= Work order =
Please copy, exactly as written, the span from the first line below to the line that contains "servants of capital", including both, and skip the pictures.

= Exercise data =
== == ==

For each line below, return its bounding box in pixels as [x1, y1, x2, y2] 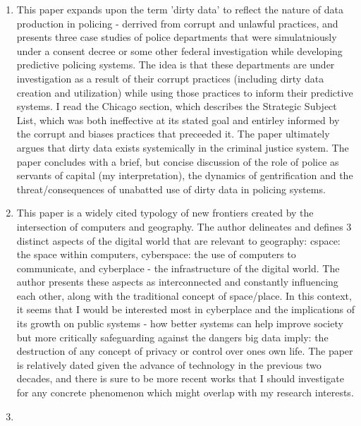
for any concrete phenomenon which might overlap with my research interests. [16, 385, 354, 400]
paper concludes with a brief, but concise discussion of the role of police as [16, 154, 339, 169]
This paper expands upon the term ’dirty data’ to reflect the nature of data [16, 2, 343, 16]
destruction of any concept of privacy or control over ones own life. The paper [16, 343, 353, 358]
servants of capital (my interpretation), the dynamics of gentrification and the [16, 168, 353, 183]
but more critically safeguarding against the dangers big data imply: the [16, 329, 329, 344]
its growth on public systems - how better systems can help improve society [16, 316, 343, 331]
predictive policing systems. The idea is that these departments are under [16, 57, 335, 72]
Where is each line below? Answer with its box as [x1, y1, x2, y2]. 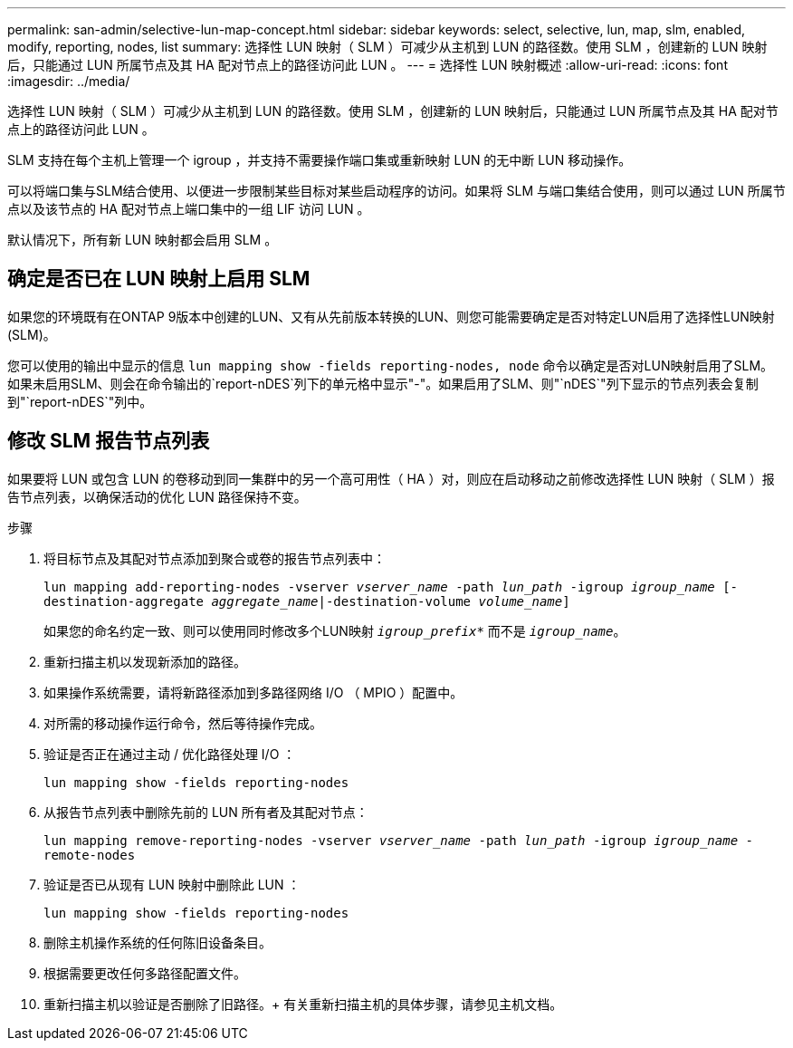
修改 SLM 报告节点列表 [7, 429, 210, 453]
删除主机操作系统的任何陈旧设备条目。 [43, 934, 272, 950]
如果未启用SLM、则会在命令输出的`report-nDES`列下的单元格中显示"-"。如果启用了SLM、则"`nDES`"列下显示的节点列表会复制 [7, 375, 759, 391]
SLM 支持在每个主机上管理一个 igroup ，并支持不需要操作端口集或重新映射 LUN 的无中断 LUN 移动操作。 [7, 152, 632, 168]
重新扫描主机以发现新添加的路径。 [43, 653, 246, 669]
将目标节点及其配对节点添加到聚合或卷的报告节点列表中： [43, 550, 386, 566]
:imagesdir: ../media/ [7, 73, 130, 89]
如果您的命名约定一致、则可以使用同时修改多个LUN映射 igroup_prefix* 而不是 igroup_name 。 [43, 622, 626, 639]

== == ==

= Result =
For each line below, return its bounding box in pixels as [x1, y1, x2, y2] 
for any concrete phenomenon which might overlap with my research interests. [16, 385, 354, 400]
paper concludes with a brief, but concise discussion of the role of police as [16, 154, 339, 169]
This paper expands upon the term ’dirty data’ to reflect the nature of data [16, 2, 343, 16]
destruction of any concept of privacy or control over ones own life. The paper [16, 343, 353, 358]
servants of capital (my interpretation), the dynamics of gentrification and the [16, 168, 353, 183]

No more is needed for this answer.